HOME News Coverage

The New York supportive housing community has received a great deal of press in recent months. Many of these articles have highlighted residences that received capital funding from HOME, the U.S. Department of Housing and Urban Development's (HUD) largest source of capital funding for affordable housing. Click on the images below to read recent stories on the following HOME-funded residences. Each image also highlights the amount of HOME dollars used to develop the building.

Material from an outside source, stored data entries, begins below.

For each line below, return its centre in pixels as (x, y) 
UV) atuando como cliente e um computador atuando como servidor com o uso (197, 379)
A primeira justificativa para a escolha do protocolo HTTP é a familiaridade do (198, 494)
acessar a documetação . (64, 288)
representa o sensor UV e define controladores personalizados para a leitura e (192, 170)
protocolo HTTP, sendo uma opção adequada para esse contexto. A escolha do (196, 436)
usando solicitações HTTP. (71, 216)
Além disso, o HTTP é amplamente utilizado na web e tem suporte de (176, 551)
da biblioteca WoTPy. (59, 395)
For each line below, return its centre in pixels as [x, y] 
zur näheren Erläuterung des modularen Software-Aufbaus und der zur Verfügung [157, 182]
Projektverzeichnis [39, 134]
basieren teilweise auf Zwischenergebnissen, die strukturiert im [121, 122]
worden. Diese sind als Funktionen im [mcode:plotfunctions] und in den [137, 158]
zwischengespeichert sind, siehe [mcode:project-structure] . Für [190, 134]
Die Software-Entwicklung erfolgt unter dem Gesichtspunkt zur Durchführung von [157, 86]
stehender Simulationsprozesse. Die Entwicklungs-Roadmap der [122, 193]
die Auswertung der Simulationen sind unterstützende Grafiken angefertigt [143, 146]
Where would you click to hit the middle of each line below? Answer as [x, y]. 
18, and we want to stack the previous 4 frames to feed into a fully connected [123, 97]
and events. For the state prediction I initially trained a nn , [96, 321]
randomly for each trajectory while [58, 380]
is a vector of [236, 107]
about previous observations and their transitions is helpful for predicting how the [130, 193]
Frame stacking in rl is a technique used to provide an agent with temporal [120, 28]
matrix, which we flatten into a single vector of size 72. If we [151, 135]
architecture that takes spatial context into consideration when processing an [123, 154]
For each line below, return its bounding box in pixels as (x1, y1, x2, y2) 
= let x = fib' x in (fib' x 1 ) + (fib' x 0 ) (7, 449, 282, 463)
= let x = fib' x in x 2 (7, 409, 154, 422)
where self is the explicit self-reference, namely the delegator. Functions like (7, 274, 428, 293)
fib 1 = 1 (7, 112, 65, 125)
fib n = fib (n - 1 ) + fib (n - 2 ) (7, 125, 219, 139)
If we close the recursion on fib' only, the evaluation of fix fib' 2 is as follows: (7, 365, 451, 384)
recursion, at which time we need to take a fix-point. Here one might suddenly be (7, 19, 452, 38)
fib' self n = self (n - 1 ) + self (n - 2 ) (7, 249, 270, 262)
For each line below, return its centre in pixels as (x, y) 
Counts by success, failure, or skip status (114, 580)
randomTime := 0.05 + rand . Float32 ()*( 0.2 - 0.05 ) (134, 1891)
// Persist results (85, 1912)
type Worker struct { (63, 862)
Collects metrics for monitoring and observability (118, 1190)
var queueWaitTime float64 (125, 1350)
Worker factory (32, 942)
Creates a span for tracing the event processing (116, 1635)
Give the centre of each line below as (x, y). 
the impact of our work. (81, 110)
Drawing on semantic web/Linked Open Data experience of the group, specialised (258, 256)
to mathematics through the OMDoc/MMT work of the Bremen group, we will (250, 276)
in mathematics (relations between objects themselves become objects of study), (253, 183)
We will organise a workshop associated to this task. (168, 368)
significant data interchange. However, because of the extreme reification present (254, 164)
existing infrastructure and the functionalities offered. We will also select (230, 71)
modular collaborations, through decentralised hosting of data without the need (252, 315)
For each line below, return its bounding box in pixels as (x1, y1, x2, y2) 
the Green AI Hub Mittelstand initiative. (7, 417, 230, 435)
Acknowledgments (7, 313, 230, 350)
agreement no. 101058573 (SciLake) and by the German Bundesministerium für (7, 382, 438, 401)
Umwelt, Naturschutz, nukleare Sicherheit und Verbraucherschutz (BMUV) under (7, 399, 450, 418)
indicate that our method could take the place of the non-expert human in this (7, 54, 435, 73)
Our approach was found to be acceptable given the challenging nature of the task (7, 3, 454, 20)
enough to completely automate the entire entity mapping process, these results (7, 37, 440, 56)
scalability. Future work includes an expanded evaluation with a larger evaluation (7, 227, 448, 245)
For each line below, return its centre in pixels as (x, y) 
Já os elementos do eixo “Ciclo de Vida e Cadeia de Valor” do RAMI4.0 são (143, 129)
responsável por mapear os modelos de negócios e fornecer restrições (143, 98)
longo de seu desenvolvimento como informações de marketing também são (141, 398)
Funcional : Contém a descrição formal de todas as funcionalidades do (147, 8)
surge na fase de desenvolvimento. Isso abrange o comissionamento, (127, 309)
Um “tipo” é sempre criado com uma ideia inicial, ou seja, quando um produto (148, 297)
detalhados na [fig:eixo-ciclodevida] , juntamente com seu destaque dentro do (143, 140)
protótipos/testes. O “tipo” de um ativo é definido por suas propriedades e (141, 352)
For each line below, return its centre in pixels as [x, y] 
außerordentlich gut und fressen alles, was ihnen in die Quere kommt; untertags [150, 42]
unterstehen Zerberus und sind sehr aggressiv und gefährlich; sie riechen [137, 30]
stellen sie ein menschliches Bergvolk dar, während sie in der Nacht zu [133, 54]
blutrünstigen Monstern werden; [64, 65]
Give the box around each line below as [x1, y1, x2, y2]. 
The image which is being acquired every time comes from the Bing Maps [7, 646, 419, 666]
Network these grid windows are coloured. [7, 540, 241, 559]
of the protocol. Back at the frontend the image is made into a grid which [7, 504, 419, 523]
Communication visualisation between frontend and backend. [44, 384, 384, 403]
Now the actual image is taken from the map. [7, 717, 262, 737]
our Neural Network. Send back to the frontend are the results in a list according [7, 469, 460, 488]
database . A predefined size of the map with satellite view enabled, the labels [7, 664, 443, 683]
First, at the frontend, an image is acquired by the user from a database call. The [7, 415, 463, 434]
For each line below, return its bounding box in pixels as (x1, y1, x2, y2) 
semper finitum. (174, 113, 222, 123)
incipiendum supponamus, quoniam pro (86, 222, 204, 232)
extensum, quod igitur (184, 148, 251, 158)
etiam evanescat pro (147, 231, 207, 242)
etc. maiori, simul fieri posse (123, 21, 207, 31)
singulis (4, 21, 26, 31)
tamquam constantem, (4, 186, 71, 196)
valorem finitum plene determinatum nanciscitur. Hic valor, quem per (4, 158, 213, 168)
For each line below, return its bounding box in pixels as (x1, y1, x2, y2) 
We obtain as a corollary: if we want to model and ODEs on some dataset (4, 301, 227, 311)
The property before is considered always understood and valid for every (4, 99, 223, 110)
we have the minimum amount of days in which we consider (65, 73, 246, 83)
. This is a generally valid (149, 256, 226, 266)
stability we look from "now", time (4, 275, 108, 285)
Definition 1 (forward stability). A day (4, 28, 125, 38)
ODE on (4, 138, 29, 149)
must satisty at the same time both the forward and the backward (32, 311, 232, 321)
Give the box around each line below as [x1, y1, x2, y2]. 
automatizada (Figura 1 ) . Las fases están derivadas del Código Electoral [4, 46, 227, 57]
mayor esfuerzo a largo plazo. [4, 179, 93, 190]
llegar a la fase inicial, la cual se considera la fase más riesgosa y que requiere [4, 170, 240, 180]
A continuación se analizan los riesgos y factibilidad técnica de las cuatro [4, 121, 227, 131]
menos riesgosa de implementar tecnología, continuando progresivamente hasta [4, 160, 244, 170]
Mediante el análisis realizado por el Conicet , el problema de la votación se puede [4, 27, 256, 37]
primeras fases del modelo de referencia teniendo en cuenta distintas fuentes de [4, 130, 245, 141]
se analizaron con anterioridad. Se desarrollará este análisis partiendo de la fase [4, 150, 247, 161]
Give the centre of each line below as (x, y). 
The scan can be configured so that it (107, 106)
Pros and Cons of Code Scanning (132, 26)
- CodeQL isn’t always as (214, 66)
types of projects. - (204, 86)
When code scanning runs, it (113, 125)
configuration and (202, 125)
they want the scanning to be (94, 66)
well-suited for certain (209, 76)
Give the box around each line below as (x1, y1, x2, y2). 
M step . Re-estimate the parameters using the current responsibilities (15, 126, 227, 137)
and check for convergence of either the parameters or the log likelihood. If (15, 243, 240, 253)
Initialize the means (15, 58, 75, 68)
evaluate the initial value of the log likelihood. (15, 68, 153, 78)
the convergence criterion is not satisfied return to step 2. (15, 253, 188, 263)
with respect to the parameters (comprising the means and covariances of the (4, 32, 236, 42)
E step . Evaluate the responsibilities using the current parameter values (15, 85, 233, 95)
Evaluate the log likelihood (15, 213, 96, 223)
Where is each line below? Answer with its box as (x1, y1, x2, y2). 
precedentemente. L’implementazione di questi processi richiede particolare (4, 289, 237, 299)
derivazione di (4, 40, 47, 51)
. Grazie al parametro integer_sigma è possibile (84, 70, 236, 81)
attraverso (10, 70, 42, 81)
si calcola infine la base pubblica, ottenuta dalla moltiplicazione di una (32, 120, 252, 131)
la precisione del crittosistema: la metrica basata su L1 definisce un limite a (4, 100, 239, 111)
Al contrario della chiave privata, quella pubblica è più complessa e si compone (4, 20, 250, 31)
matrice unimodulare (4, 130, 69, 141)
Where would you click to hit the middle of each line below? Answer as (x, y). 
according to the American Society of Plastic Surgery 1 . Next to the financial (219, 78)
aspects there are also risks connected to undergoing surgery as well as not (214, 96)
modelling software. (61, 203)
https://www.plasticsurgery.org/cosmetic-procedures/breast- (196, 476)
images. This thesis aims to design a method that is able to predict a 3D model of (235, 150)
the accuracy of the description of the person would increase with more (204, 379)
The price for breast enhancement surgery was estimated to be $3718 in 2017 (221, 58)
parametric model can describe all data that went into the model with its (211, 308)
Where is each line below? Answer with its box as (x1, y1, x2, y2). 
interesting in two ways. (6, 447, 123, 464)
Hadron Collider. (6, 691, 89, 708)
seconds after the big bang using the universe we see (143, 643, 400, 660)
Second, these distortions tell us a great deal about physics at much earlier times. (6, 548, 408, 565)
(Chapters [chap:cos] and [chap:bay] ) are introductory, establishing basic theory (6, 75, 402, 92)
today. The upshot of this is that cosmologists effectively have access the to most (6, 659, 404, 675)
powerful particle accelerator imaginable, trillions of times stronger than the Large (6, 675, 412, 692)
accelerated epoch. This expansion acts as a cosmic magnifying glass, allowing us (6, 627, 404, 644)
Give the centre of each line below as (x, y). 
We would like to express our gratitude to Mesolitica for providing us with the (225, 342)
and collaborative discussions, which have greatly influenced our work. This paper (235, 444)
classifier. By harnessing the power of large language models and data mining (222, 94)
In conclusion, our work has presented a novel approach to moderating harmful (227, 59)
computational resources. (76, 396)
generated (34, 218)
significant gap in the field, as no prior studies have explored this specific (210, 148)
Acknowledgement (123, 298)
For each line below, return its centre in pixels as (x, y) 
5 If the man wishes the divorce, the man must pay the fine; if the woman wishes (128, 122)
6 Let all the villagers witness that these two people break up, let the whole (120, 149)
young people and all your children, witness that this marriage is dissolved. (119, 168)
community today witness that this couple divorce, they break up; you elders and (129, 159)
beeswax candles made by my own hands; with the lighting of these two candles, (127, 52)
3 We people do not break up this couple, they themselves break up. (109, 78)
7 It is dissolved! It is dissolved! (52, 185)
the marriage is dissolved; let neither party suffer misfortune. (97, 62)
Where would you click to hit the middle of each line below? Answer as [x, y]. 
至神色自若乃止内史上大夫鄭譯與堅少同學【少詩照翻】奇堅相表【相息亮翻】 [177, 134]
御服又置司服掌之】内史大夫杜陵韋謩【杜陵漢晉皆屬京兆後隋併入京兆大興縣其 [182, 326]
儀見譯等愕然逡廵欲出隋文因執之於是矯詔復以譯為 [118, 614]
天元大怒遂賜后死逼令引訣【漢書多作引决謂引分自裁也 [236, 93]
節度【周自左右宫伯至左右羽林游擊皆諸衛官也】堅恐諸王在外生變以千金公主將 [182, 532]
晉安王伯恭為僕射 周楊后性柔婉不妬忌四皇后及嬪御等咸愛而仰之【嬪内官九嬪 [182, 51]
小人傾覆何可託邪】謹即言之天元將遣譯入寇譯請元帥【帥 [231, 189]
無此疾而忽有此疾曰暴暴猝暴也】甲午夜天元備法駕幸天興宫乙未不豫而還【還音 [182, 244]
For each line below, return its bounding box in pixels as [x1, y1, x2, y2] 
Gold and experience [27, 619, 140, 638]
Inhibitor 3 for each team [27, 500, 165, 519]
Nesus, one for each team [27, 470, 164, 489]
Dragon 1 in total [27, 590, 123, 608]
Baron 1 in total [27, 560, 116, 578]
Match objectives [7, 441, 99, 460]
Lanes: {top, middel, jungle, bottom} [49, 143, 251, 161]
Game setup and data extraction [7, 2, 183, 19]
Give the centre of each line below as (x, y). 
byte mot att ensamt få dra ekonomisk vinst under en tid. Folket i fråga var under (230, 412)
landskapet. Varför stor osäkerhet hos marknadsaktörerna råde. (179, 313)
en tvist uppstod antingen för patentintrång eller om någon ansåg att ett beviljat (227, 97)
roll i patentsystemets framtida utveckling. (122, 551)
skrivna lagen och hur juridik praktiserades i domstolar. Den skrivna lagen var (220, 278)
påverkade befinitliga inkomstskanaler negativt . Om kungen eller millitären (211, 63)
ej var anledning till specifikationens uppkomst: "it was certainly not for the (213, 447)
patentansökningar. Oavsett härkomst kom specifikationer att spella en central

Despite major advocacy efforts from the Network and its federal partners, Congress has finalized a 38% cut to the HOME program for the 2012 fiscal year. Learn more about the recent cuts to HOME and other HUD programs here.


The Schermerhorn
Broadway World

The Schermerhorn provides 216 units of supportive housing to a unique mix of tenants: high-need formerly street homeless individuals coping with psychiatric disabilities, individuals with HIV/AIDS and low-income people, most of whom are associated with the entertainment world. A collaborative effort among Common Ground Community, The Actors Fund and Center for Urban Community Services, the Schermerhorn won the Network's 2011 Outstanding Residence of the Year award.
 


Castle Gardens
New York Times

The Fortune Society's Castle Gardens provides supportive housing to a mix of families and individuals -- some have histories of incarceration, some are low-income families from the community. This innovative residence used $8.3 million in HUD HOME funding to leverage an additional $35 million in private and local investment. Teh building was the subject of a New York Times feature story on April 1, 2011.


 


True Colors Residence
In the Life

The True Colors Residence -- which opened in September 2011 -- is the first supportive housing residence dedicated to providing housing and services to homeless, LGBT youth. Some 40% of all homeless youth identify as LGBT. Singer Cyndi Lauper was instrumental in raising funds and awareness for this watershed project. True Colors was featured in a nine-minute segment in the November 2011 issue of In the Life.


 


Fordham Village
New York Daily News

Jericho Project opened the city's first supportive housing residence for homeless veterans this year -- Fordham Village. At the opening were veterans from the wars in Vietnam, Iraq and Afghanistan as well as one of the original Tuskegee Airmen, the first African American World War II military aviators. Fordham Village was featured in a May 24, 2011 article in the New York Daily News.



 


Dorothy Day Apartments
New York Daily News

This innovative supportive housing residence on Riverside Drive in Harlem incorporates a Head Start and daycare center for residents and the surrounding community. It utilized $1.5 million in HUD HOME funding to leverage an additional $15 million in private and public resources. The Dorothy Day Apartments were also written about by columnist Charles Blow of the New York Times in "It Takes A Village."


 


Hour Apartment House III
Wall Street Journal

Hour Children is one of the few nonprofit organizations to help women coming out of prison get housing and jobs in the community, in addition to helping their children. The organization just broke ground on their newest residence in Queens, which will provide affordable housing and supports to 16 formerly incarcerated women and their children. The future residence was featured in a November 1, 2011 article in the Wall Street Journal.